File size with a CloneTree

Hi,

I d like to modify a tree and overwrite it in the same file and this several time. I have an issue with the file size. To summarise the problem I got to this piece of code which I would assume do nothing, but unfortunately it increases the file size.

void example(void) {
  string filename   = "example.root";
  string treename   = "tagsDumper/trees/gjet_13TeV_TTHHadronicTag";
  string writingDir = "tagsDumper/trees/";
  
  TFile *file = new TFile( filename.c_str(), "update" );
  file->cd(writingDir.c_str());

  cout << " ---- just opening the file" << endl;
  gDirectory->ls();
  cout << " ---- " << endl;
  
  TTree *tree = (TTree*) file->Get( treename.c_str()  );
  TTree *newtree = tree->CloneTree();
  newtree->SetName("toto-mon-toto-name");
  newtree->SetTitle("toto-mon-toto-title");

  //newtree->Write("",TObject::kOverwrite);
  file->Close();
}

if I do that several time the file size increase each time by the size of the tree I am cloning.
When I check what is inside the file though, I don’t see anything new and the cloned tree is not there as expected. The original tree size is also not changed so I can not find anything new in the file.

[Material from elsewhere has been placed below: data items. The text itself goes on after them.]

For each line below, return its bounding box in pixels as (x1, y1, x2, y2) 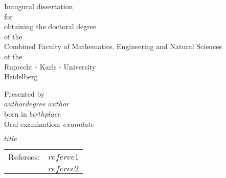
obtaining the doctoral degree (4, 21, 97, 32)
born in (4, 108, 27, 119)
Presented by (4, 88, 45, 99)
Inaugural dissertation (4, 1, 73, 11)
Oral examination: (4, 118, 61, 129)
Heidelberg (4, 71, 38, 82)
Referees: (8, 151, 40, 163)
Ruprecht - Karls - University (4, 61, 96, 72)
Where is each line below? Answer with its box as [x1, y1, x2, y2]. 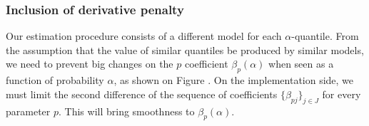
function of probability [6, 73, 104, 88]
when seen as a [268, 56, 334, 71]
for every [322, 86, 361, 101]
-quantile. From [291, 28, 359, 43]
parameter [6, 103, 51, 118]
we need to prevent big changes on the [6, 56, 173, 71]
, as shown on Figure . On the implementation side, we [113, 73, 354, 88]
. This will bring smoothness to [59, 103, 195, 118]
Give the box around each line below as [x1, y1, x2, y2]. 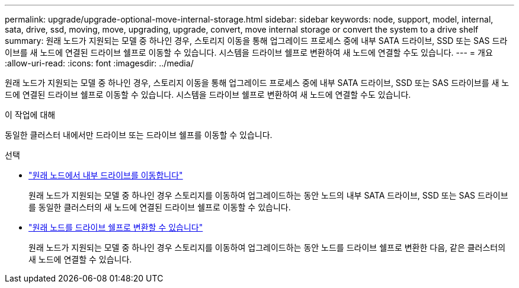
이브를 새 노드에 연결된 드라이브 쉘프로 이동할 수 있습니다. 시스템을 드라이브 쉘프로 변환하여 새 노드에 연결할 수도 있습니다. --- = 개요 [5, 47, 493, 57]
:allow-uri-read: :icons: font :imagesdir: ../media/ [5, 58, 194, 68]
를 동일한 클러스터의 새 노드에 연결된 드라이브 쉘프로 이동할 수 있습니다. [28, 202, 291, 212]
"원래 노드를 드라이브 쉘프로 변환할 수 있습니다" [28, 222, 203, 232]
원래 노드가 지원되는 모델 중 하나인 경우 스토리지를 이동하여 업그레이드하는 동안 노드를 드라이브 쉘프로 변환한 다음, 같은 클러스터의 [28, 242, 506, 252]
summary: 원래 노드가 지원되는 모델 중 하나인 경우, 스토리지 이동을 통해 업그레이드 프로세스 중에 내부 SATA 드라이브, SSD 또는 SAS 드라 [5, 36, 508, 46]
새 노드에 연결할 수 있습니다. [28, 254, 132, 264]
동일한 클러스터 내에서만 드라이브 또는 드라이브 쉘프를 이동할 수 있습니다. [5, 130, 273, 140]
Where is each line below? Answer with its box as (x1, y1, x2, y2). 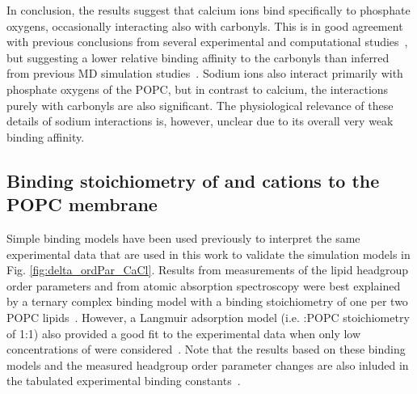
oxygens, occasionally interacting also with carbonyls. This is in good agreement (6, 17, 403, 34)
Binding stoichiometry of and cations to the (6, 167, 380, 193)
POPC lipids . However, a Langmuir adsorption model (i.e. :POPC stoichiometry (6, 308, 410, 325)
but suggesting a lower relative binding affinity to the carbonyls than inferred (6, 49, 390, 66)
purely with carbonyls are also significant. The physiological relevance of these (6, 96, 394, 113)
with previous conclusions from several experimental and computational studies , (6, 33, 408, 50)
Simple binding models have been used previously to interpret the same (6, 229, 360, 246)
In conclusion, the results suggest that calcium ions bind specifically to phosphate (6, 2, 411, 18)
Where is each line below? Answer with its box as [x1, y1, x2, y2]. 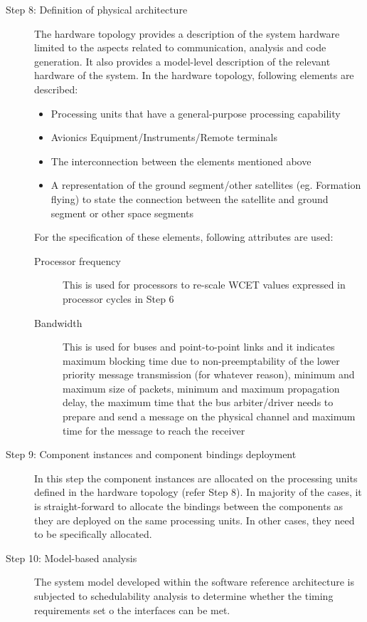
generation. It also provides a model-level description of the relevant [34, 53, 331, 68]
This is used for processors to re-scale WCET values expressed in [63, 277, 346, 292]
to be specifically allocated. [34, 527, 152, 541]
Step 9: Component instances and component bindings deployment [6, 447, 297, 462]
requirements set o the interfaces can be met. [34, 602, 230, 617]
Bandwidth [34, 315, 83, 330]
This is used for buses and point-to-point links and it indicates [63, 339, 335, 354]
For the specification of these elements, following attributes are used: [34, 229, 334, 244]
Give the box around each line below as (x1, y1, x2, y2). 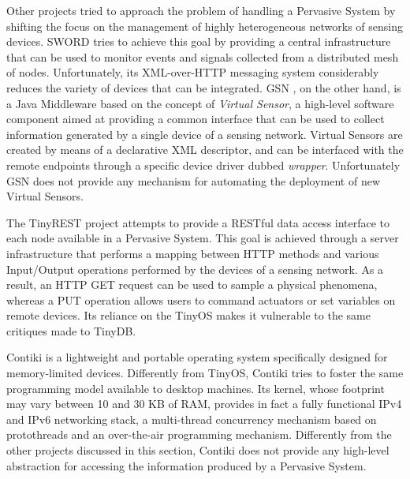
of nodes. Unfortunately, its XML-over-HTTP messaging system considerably (6, 64, 379, 80)
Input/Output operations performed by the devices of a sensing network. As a (6, 260, 384, 277)
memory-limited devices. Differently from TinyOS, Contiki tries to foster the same (6, 365, 404, 381)
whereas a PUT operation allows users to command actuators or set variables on (6, 291, 396, 308)
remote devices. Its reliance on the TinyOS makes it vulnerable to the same (6, 307, 371, 324)
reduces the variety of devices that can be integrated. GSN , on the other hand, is (6, 79, 401, 95)
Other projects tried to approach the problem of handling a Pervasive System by (6, 2, 396, 18)
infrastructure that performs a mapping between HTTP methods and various (6, 245, 379, 261)
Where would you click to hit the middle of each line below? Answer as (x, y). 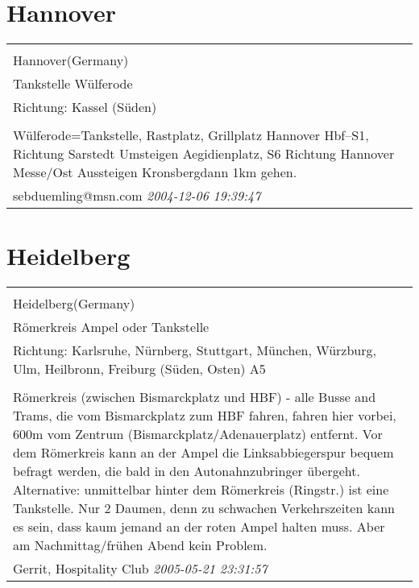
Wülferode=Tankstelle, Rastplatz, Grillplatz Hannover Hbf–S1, (191, 135)
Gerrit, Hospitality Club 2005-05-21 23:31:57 (140, 569)
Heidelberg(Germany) (74, 304)
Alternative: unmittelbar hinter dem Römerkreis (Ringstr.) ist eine (201, 490)
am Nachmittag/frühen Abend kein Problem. (140, 545)
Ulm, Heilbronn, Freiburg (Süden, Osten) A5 (139, 369)
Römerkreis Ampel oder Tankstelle (111, 327)
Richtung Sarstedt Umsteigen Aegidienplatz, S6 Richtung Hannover (204, 154)
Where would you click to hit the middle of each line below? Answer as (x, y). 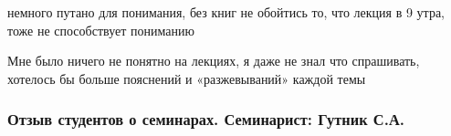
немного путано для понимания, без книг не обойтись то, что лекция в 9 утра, (226, 12)
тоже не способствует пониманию (101, 30)
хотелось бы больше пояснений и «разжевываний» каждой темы (187, 78)
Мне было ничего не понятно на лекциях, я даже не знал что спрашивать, (214, 61)
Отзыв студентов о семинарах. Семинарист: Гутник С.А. (206, 119)
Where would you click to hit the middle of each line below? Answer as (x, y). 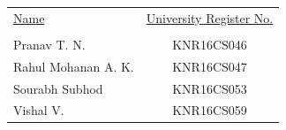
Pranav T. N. (49, 44)
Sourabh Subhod (58, 88)
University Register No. (210, 17)
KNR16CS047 (210, 66)
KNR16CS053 (210, 88)
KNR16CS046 (210, 44)
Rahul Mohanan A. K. (74, 66)
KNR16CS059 (210, 110)
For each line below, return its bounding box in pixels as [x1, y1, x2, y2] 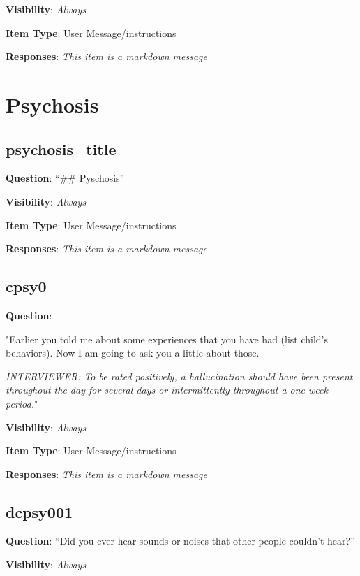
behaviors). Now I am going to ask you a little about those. [6, 345, 260, 360]
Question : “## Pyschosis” [6, 171, 125, 185]
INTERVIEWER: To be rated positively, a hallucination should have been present [6, 368, 353, 383]
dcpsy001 [6, 501, 73, 522]
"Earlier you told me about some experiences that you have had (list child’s [6, 331, 329, 346]
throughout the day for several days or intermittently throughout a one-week [6, 382, 328, 397]
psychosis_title [6, 138, 117, 159]
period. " [6, 396, 38, 410]
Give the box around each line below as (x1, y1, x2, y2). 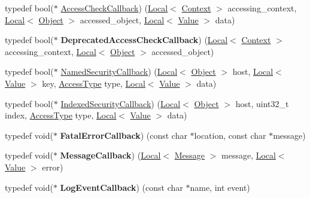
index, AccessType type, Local (5, 109, 117, 121)
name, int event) (190, 181, 250, 193)
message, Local (221, 149, 276, 162)
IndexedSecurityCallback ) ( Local (60, 97, 181, 109)
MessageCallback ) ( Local (60, 149, 161, 162)
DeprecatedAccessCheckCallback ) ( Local (60, 33, 228, 46)
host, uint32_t (235, 97, 289, 109)
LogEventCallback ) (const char (60, 181, 183, 193)
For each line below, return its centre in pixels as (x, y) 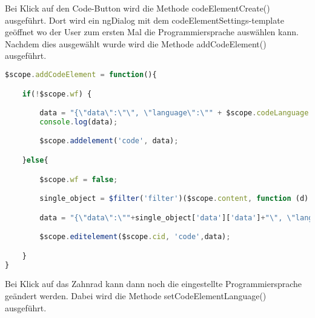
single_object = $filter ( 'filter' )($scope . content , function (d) (174, 199)
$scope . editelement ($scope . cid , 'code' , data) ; (135, 237)
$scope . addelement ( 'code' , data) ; (109, 141)
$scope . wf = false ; (79, 179)
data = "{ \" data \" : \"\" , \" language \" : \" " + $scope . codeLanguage (174, 113)
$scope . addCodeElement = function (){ (81, 74)
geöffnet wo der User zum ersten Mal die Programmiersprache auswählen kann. (152, 32)
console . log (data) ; (79, 122)
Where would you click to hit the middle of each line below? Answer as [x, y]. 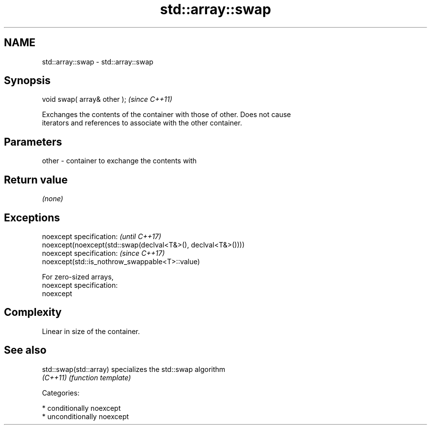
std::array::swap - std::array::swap [98, 61]
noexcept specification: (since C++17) [103, 253]
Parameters [33, 142]
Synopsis [27, 81]
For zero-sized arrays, [78, 276]
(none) [53, 199]
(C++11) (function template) [87, 377]
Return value [36, 180]
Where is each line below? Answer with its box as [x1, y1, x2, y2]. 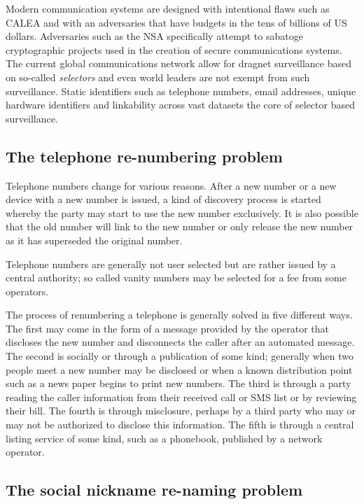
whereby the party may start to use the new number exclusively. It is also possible [6, 205, 358, 220]
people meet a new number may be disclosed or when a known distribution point [6, 362, 353, 377]
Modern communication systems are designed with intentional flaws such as [6, 1, 330, 15]
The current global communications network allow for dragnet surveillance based [6, 56, 351, 71]
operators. [6, 283, 49, 298]
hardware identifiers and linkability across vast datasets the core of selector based [6, 97, 355, 112]
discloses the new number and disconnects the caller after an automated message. [6, 335, 355, 349]
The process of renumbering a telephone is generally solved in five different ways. [6, 307, 353, 322]
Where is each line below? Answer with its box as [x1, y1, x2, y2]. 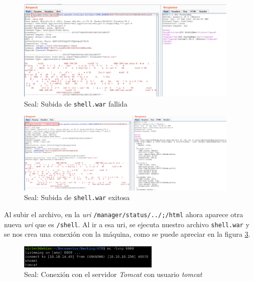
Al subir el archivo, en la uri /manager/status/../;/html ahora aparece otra [4, 209, 243, 219]
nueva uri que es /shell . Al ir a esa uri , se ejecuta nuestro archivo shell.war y [4, 219, 249, 229]
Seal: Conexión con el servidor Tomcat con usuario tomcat [24, 269, 202, 279]
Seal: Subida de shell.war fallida [24, 98, 128, 109]
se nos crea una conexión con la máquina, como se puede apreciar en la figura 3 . [4, 229, 250, 239]
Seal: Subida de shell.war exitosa [24, 192, 130, 203]
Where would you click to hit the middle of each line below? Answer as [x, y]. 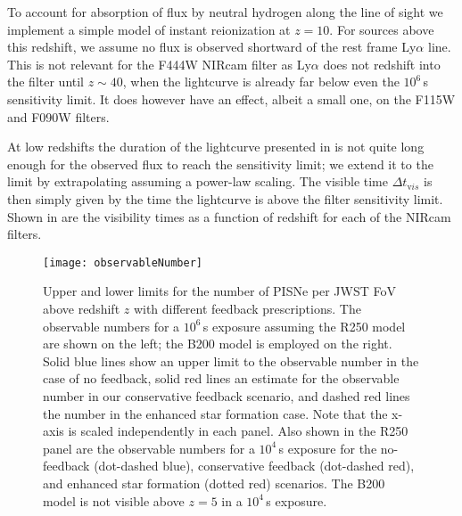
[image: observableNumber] [123, 262]
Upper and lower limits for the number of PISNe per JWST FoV [219, 291]
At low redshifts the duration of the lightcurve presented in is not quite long [216, 147]
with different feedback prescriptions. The [247, 308]
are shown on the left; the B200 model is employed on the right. [218, 344]
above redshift [82, 308]
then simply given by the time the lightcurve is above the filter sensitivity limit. [225, 198]
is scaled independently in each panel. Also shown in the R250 [238, 431]
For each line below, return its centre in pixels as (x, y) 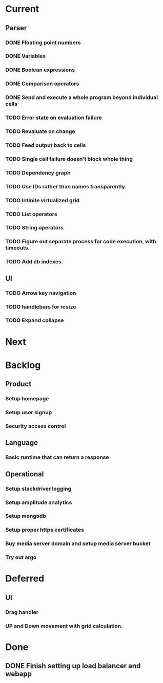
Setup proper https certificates (45, 530)
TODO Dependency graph (38, 172)
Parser (16, 28)
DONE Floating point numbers (43, 43)
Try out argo (21, 557)
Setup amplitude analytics (39, 502)
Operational (25, 474)
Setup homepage (27, 399)
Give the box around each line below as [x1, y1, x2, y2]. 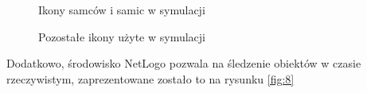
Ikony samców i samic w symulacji [38, 2, 205, 17]
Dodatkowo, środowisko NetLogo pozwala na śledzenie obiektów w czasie [6, 55, 361, 72]
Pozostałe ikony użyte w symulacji [38, 28, 205, 45]
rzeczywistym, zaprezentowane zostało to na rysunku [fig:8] [6, 70, 295, 87]
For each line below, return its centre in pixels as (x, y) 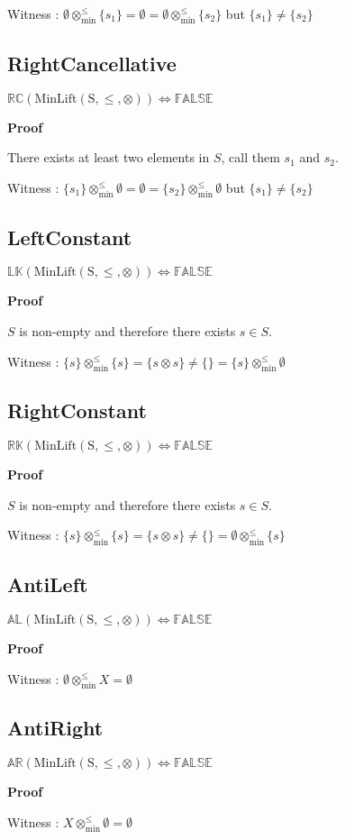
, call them (250, 157)
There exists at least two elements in (109, 157)
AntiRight (55, 728)
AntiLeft (48, 584)
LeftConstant (70, 237)
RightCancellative (92, 63)
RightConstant (77, 410)
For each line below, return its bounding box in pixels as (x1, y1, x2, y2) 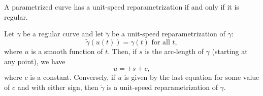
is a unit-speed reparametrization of (107, 81, 218, 92)
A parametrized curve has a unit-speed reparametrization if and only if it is (4, 2, 239, 12)
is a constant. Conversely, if (30, 72, 116, 82)
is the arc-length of (145, 46, 204, 56)
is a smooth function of (31, 46, 103, 56)
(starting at (212, 46, 248, 56)
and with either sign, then (17, 81, 98, 92)
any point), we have (4, 56, 65, 66)
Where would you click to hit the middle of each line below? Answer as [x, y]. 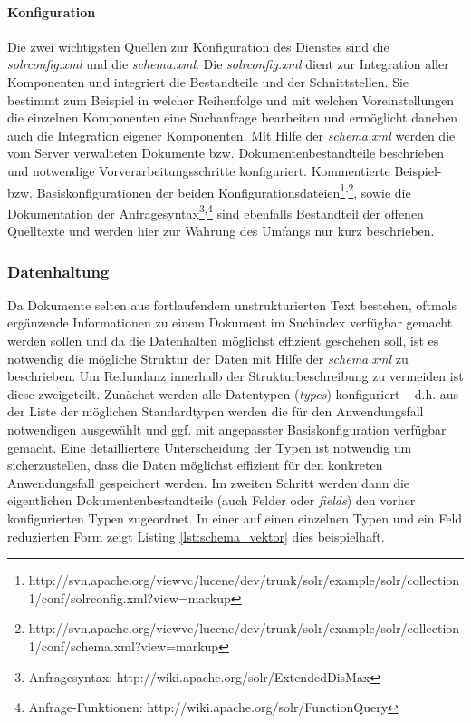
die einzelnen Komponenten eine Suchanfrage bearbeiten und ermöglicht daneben [233, 117]
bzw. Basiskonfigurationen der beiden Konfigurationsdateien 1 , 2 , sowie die [209, 191]
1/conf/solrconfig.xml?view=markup [130, 597]
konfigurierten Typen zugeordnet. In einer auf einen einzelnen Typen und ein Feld [235, 518]
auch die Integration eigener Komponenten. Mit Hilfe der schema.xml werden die [231, 135]
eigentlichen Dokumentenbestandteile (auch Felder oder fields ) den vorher [211, 500]
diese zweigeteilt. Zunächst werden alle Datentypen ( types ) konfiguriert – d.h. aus [233, 393]
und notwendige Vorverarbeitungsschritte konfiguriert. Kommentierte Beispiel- [225, 170]
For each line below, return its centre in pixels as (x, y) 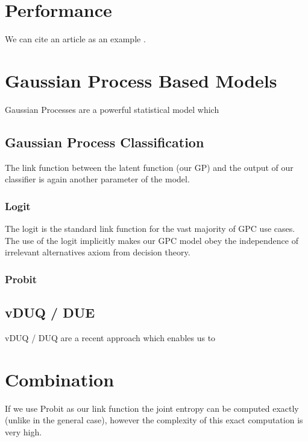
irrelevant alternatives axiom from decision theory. (98, 252)
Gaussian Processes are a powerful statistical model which (112, 109)
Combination (60, 379)
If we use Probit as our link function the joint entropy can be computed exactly (152, 408)
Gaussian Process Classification (105, 142)
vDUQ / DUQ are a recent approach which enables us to (110, 337)
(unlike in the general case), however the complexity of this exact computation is (154, 420)
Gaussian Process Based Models (141, 80)
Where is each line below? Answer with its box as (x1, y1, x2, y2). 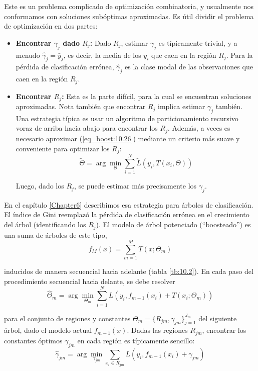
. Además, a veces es (167, 123, 230, 133)
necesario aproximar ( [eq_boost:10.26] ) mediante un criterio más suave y (16, 133, 240, 143)
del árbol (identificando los (4, 219, 86, 230)
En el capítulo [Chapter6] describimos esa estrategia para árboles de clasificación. (4, 199, 253, 210)
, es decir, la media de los (63, 49, 141, 60)
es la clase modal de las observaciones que (125, 61, 253, 72)
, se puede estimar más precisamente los (74, 180, 197, 191)
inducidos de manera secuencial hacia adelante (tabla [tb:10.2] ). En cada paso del (4, 266, 253, 276)
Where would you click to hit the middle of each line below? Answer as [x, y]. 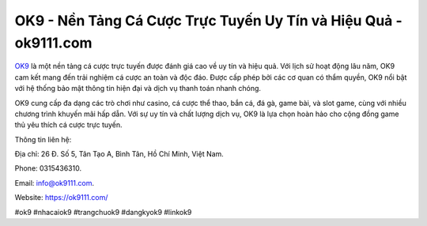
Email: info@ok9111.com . [55, 183]
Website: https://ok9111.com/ [61, 198]
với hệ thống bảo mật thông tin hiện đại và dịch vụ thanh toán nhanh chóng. [138, 89]
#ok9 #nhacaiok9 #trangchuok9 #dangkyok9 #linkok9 [103, 212]
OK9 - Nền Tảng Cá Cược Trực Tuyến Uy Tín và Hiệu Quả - [208, 21]
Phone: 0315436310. [48, 168]
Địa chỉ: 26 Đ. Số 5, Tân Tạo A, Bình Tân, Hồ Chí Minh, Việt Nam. [119, 154]
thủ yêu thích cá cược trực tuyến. [68, 125]
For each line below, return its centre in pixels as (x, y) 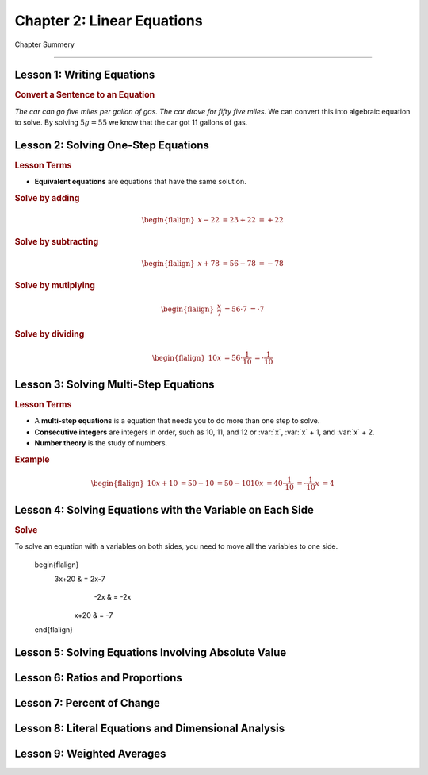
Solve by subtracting (57, 242)
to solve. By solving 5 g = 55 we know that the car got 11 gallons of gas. (131, 122)
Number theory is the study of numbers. (101, 443)
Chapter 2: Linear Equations (109, 21)
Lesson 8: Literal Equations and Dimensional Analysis (150, 728)
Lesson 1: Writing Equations (85, 75)
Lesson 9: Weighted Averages (90, 753)
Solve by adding (47, 199)

What should I do to avoid that ? I tried to delete the cloned tree (new tree) but does not help.

I d like to avoid posting the example.root file which are private CMS data but I could if needed.

THanks,

Fabrice

Try to end your macro with:

newtree->Write();
file->Delete((treename + ";*").c_str());
delete file; // automatically deals with "tree" and "newtree"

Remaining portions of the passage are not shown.